How it Works
The /api/extract
endpoint will be used as a running example of the LogX reader workflow. The api endpoints are defined in rest.app.controllers.ApiController.scala
.
The following components of the LogX reader can be developed following the Odin manual.
Rules
Rules (and the taxonomy) are written in YAML. To develop, rules should be added to the entities and events grammars in reader.grammars.logx
, NOT reader.src.main.resources.org.parsertongue.reader.grammars.logx
. When the api is launched, the reader.grammars.logx
directory is used to update the congruent directory in reader.src
, which is used in defining the MachineReadingSystem
over which the api endpoints are run.
Rules should be developed in a test oriented manner. That is, tests should be written before the rules. Tests should capture what the expected output of the new rules should be, based on example inputs and the intended purpose.
The rules are split into separate entities
and events
grammars. This is due to the workflow of the MachineReadingSystem
which makes entity mentions available to the EventFinder
(which runs the events grammar over the entity mentions). Both the entities and events grammars include a master.yml
and auxiliary grammars. These auxiliary grammars are imported into master, and thus only master is used in defining in the EntityFinder
and EventFinder
.
Taxonomy
The taxonomy should be developed alongside the rules in the same manner. Always add to the taxonomy under reader.grammars.logx
and NOT the corresponding directory under reader.src
.
The taxonomy represents the hiearchical structure of the entities and events being extracted. For example, if a rule produces the label Date
, the resultant mention in the json file will be displayed with the labels Constraint, TimeConstraint, TimeExpression, Date
, representing the hypernymic relationship of the rule's label.
Actions
Actions dictate how text is annotated, how rules are applied to annotated text, and the final structure of the resultant mentions.

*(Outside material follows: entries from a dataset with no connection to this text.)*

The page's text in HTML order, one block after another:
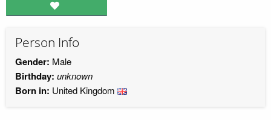
Person Info
Gender: Male
Birthday: unknown
Born in: United Kingdom
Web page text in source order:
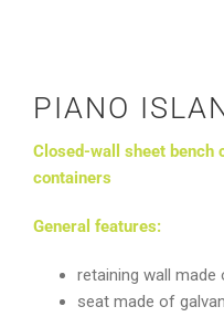
PIANO
Closed-wall sheet bench
containers
General features:
retaining wall
seat made of
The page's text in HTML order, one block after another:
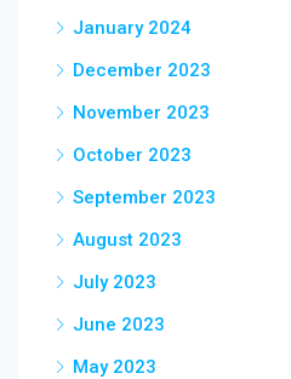
January 2024
December 2023
November 2023
October 2023
September 2023
August 2023
July 2023
June 2023
May 2023
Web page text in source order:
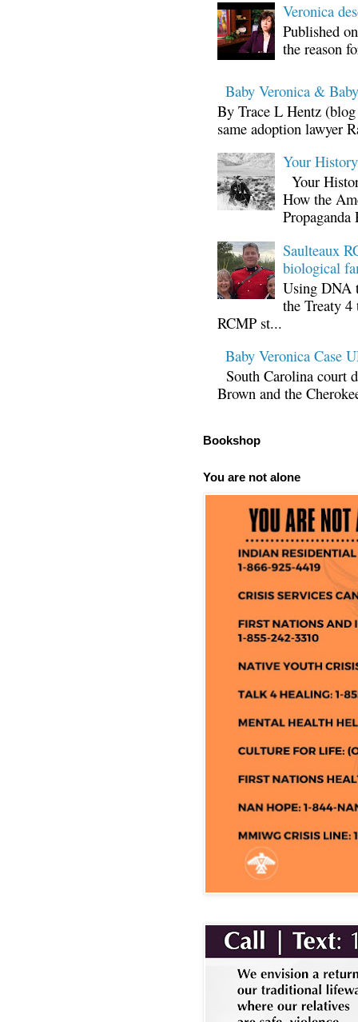
Veronica
Published
the reason
Baby Veronica &
By Trace L Hentz
same adoption lawyer
Your
Your
How the
Propaganda
Saulteaux
biological
Using DNA
the Treaty
RCMP st...
Baby Veronica Case
South Carolina court
Brown and the
Bookshop
You are not alone
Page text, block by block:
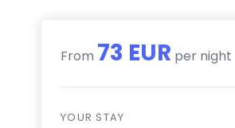
From 73 EUR per night
YOUR STAY
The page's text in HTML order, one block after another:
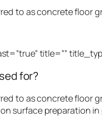
to as concrete floor
title=””
for?
to as concrete floor
surface preparation
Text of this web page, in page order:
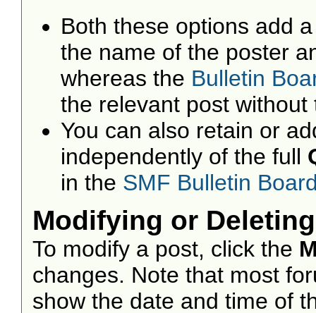
Both these options add
the name of the poster
whereas the Bulletin
the relevant post
You can also retain or
independently of the full
in the SMF Bulletin
Modifying or
To modify a post, click the
changes. Note that most
show the date and time of
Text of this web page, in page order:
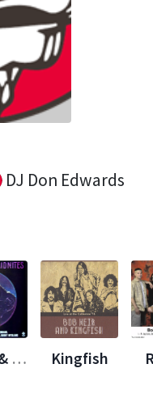
DJ Don Edwards
Bobby & The Midnights Kingfish
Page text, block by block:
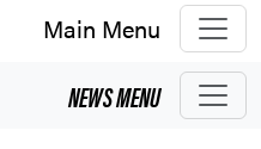
Main Menu
NEWSMENU
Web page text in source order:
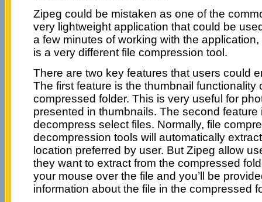
Zipeg could be mistaken as one of the
very lightweight application that could be
a few minutes of working with the application,
is a very different file compression tool.
There are two key features that users could
The first feature is the thumbnail functionality
compressed folder. This is very useful for
presented in thumbnails. The second feature
decompress select files. Normally, file
decompression tools will automatically
location preferred by user. But Zipeg allow
they want to extract from the compressed
your mouse over the file and you’ll be
information about the file in the compressed
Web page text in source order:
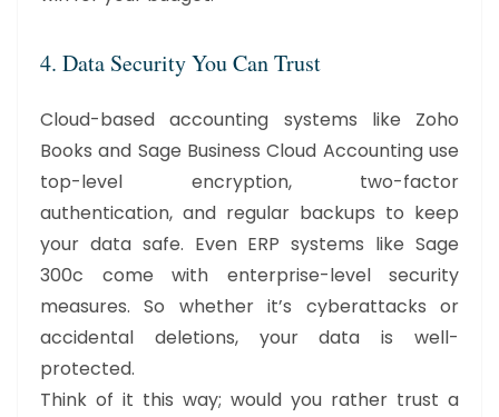
4. Data Security You Can Trust
Cloud-based accounting systems like Zoho
Books and Sage Business Cloud Accounting use
top-level encryption, two-factor
authentication, and regular backups to keep
your data safe. Even ERP systems like Sage
300c come with enterprise-level security
measures. So whether it’s cyberattacks or
accidental deletions, your data is well-
protected.
Think of it this way; would you rather trust a
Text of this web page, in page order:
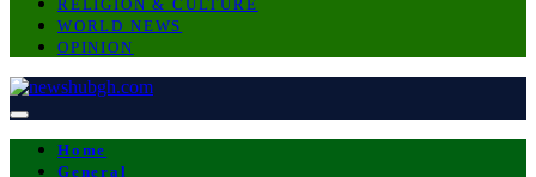
RELIGION & CULTURE
WORLD NEWS
OPINION
Home
General
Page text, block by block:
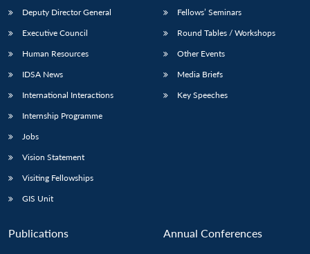
Deputy Director General
Executive Council
Human Resources
IDSA News
International Interactions
Internship Programme
Jobs
Vision Statement
Visiting Fellowships
GIS Unit
Fellows’ Seminars
Round Tables / Workshops
Other Events
Media Briefs
Key Speeches
Publications Annual Conferences
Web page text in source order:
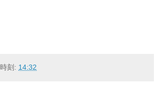
時刻: 14:32
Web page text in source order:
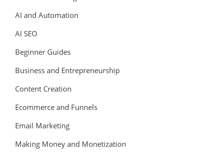
AI and Automation
AI SEO
Beginner Guides
Business and Entrepreneurship
Content Creation
Ecommerce and Funnels
Email Marketing
Making Money and Monetization

The MachineReadingSystem stipulates that the EntityFinder and EventFinder have three types of actions: actions, globalAction, and finalAction. The location of these actions is found in the config file used to initialize the MachineReadingSystem. For the running example this is reference.conf
, which sets the actions for both the Entity and Event Finder as LogxActions.scala
, which can be found under reader.src.main.resources.org.parsertongue.mr.logx.odin
. The global and final actions differ for the EntityFinder and EventFinder, as is expected given the flow of extraction. Global actions can be found in OdinActions.scala
, under reader.src.main.resources.scala.org.parsertongue.mr.actions
. Under the running config, the EntityFinder's globalAction is identityAction
and the EventFinder's globalAction is cleanupEvents
. The final actions are cleanupEntities
and finalSweep
. These globalActions and finalActions are in line with the LogX Reader workflow, in which the annotated text is first run through the EntityFinder and then the EventFinder, which is run over the "cleaned up" entity mentions, followed by a "clean up" of the event mentions and a "final sweep" of all resultant mentions.
API Workflows
When the REST API is launced an instance of a MachineReadingSystem
object is created with the values specified in the config.yml file. The MachineReadingSystem
in turn creates an instance of a Processor
object, a EntityFinder
object, and a EventFinder
object. The latter are instanced based on the currently defined entities and events grammars. Text which is run through the /api/extract
endpoint is passed to the MachineReadingSystem
via its extract()
method. This method first runs the text through the Processor
object creating Annotated Text
, which is then passed to the EntityFinder
which finds all entity mentions, runs global actions, then runs the final action (in this case a "clean up" action). The entity mentions are then passed to the EventFinder
which finds all event mentions and performs final "clean up" actions. Thus, a final JSON of all mentions is created for the input text.